Although it was decided to keep the Re number constant across the AR parameter range, by varying the fluid viscosity, it was decided to also test the general-stage behavior for a varying Re number, letting the dynamic viscosity be calculated via the Sutherland law, as is commonly performed in standard CFD simulations. For this reason, the simulations for AR = 0.57, 0.84, 1.10, 1.37, 1.64 and 2.08 were repeated. The efficiency variation remained almost identical to that shown in Figure 12, with the slope of the curve somewhat increased. This is because the low AR points now corresponded to a higher Reynolds number and thus resulted in a higher efficiency, whereas the opposite held for the high AR points. For AR = 0.57, the efficiency increased by about 0.35% whereas for AR = 2.08, a reduction of about 0.25% was observed.

Finally, it should also be emphasized that the prediction of the absolute level of the surge margin is notoriously difficult, not least when using a simple two-equation turbulence model such as the SST model used herein. Validation of the predictive capability of our simulations has recently been reported in [36,43], but the impacts of tip clearance and endwall blockage in compressor performance are still not completely understood [44].

Our ambition is to predict consistent trends and rank the proximities to the surge, not to establish absolute surge prediction. Also, the key observations made in this work are predominantly well away from the surge. Note that the comparison of different ARs are carried out in the reference condition for each AR; hence, we are changing the length of the rotor blades but keeping the aerodynamic load and other key aerodynamic parameters constant.

5. Conclusions

In this work, the first rotor of a high-speed multistage axial compressor [20] was used to analyze the AR influence on compressor performance.

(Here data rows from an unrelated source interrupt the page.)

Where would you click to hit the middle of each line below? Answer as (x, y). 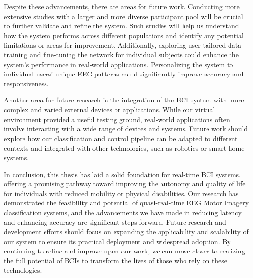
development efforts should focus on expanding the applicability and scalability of (126, 232)
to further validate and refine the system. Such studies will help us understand (122, 26)
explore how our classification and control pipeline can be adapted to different (121, 138)
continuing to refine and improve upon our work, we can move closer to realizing (125, 251)
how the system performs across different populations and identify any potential (124, 35)
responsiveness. (26, 83)
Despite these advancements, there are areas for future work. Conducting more (122, 6)
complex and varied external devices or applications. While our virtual (110, 109)
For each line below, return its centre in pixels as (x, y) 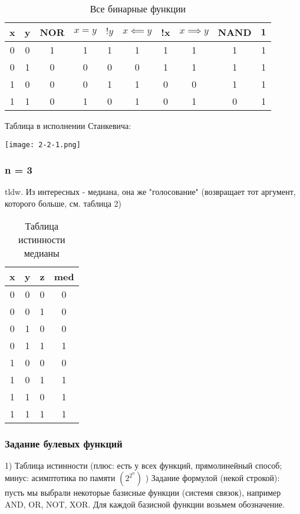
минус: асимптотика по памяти (60, 478)
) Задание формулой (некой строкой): (212, 478)
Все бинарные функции (138, 9)
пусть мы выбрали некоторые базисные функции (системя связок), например (143, 493)
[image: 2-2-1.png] (43, 145)
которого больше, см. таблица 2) (63, 203)
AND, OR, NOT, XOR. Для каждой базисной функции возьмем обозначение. (145, 504)
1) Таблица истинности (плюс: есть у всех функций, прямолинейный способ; (144, 465)
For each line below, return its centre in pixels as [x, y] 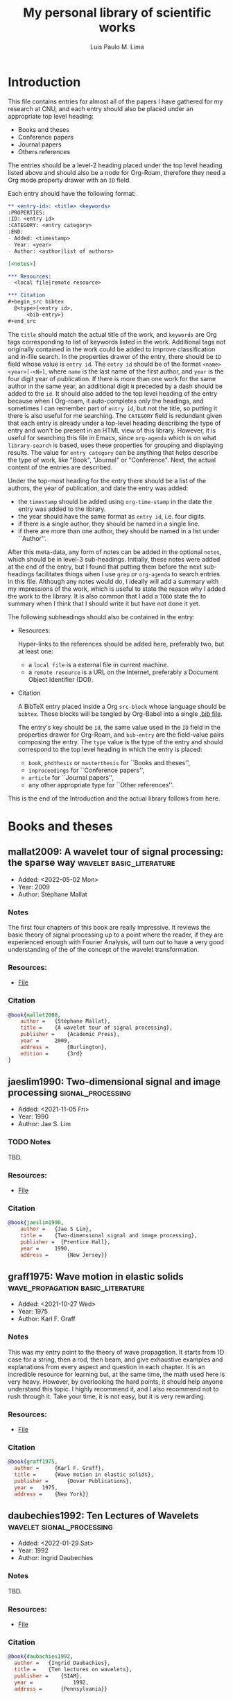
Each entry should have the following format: [72, 193]
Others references [44, 151]
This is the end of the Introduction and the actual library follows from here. [114, 798]
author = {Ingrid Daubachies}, [62, 1663]
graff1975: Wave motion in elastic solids [96, 1277]
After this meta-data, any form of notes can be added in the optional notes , [115, 552]
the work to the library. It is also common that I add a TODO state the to [107, 596]
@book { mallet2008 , [34, 1015]
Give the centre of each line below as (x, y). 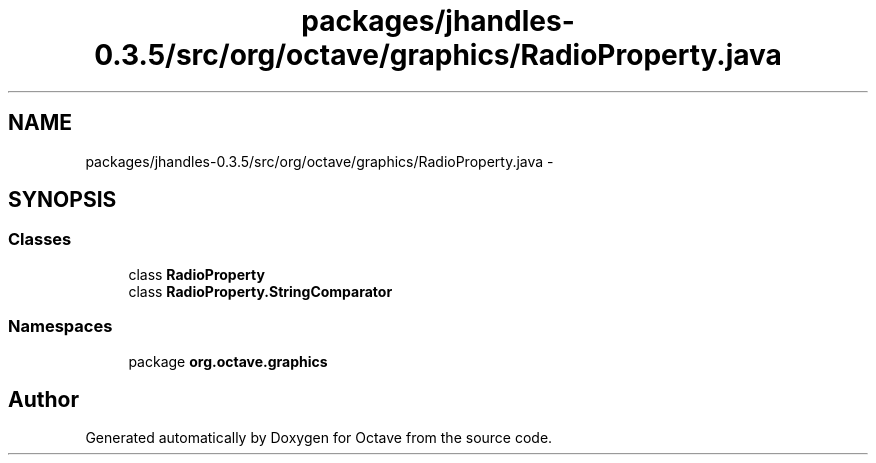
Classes (40, 239)
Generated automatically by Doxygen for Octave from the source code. (319, 438)
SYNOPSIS (62, 200)
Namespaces (60, 326)
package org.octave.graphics (228, 361)
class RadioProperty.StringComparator (260, 291)
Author (43, 399)
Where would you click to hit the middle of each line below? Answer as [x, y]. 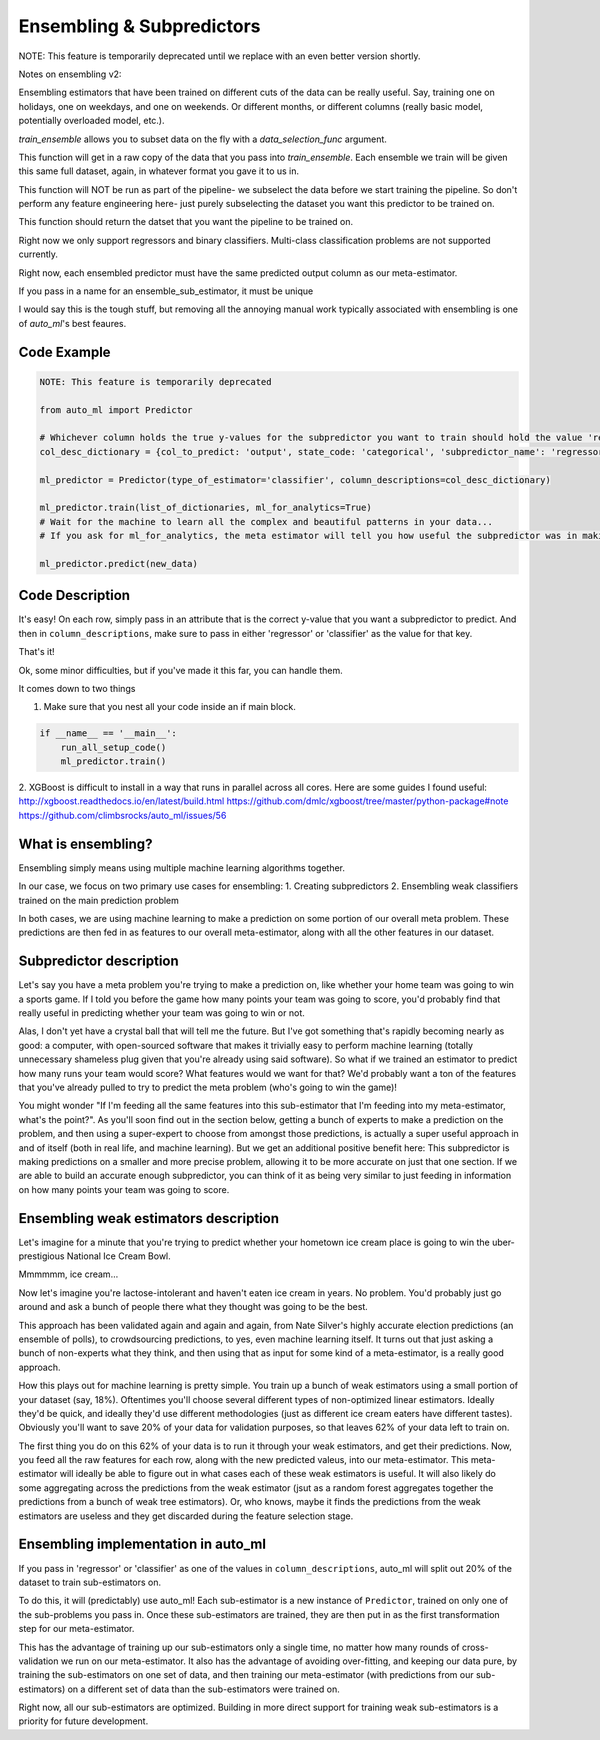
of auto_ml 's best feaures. [72, 323]
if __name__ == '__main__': [108, 733]
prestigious [41, 1256]
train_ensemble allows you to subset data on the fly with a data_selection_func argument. [202, 139]
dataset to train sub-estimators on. [90, 1582]
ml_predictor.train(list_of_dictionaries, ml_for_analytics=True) [205, 508]
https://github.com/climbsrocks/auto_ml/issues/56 [122, 815]
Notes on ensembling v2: [70, 74]
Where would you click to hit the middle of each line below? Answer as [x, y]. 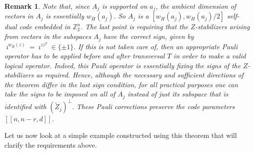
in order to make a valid [210, 56]
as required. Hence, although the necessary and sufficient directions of [140, 75]
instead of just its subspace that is [178, 94]
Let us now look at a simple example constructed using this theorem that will [121, 135]
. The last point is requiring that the [134, 27]
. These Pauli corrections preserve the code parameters [153, 106]
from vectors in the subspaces [48, 36]
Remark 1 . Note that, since [47, 6]
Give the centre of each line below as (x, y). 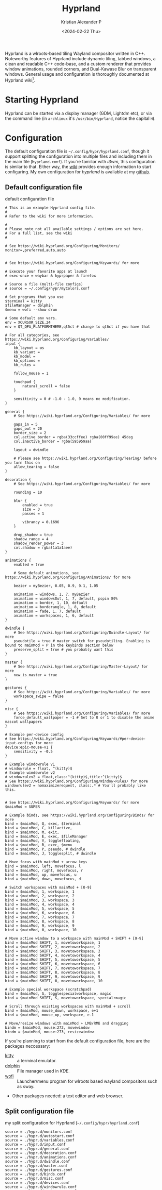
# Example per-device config (34, 735)
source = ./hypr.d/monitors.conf (39, 1132)
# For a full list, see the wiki (39, 234)
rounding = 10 (28, 493)
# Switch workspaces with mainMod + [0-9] (48, 888)
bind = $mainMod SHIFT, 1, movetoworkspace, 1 (53, 943)
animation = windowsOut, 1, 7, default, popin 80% (66, 599)
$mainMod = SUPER (22, 807)
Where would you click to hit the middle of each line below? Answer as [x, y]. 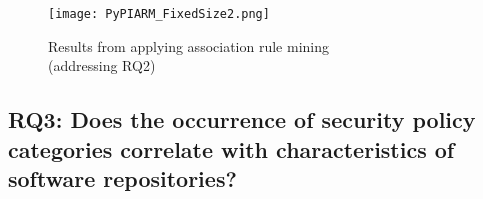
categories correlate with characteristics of [231, 148]
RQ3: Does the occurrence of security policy [242, 119]
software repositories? [122, 178]
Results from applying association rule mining [188, 45]
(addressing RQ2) [102, 65]
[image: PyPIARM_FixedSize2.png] [159, 14]
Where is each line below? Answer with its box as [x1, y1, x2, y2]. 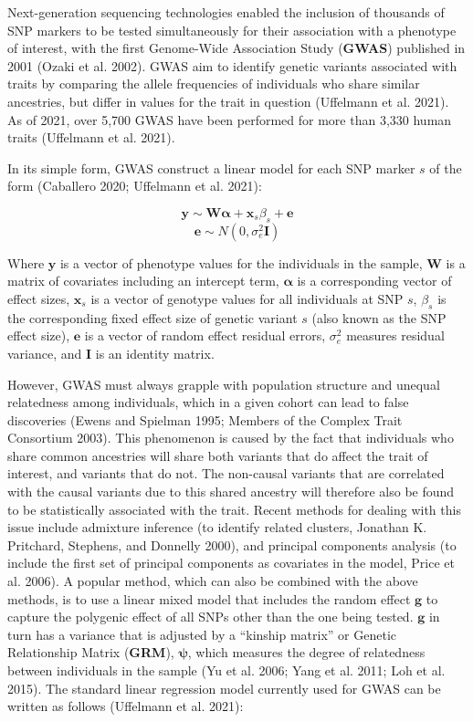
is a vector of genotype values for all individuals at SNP [90, 288, 404, 308]
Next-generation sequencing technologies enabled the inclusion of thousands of [7, 3, 445, 21]
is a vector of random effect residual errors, [84, 326, 326, 345]
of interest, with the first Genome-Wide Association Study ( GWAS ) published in [7, 38, 466, 58]
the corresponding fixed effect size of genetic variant [7, 308, 298, 327]
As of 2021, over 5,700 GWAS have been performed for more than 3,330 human [7, 110, 452, 129]
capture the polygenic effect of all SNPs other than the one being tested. [7, 607, 414, 626]
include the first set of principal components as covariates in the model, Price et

Great care was taken to allow the isolated study of the impact of the AR on the compressor performance, around its nominal design value of AR = 1.37. The isolation of the effect of the AR was achieved using a constant pitch-chord scaling procedure, allowing other key design parameters to remain relatively unaffected over a large AR range. The efficiency trend presented around the optimum was quite robust to Re number variation, with only a slightly amplified efficiency increase for the lower AR and a further decrease for the higher AR.

The nominal design of AR = 1.37 represents a typical high-speed, state-of-the-art aero-engine compressor design, for which a multi-objective criterion was used. The optimum was achieved by balancing the surge margin against peak efficiency. Herein, optimality in the surge margin with respect to the AR is observed, whereas a close to optimal efficiency is observed in the range from AR = 1.10 to AR = 1.64. This is only slightly higher than the AR = 1.0–1.5 range suggested for low-speed compressors [19]. Clearly, our predicted range is only indicative, considering that the definition of multi-objective optimality requires balancing efficiency and the surge margin and that the choice of balancing these two criteria requires making a design choice along a pareto optimal front.

It should be noted that this is an academic work that points out interesting results regarding the trends of efficiency and the surge margin, without the effect of tip clearance. It should be understood that the absence of this tip gap makes the work less representative in industrial terms. Hence, future work is recommended to include typical gap values and repeat the CFD simulations, in order to verify the effect of the tip clearance on the results shown here.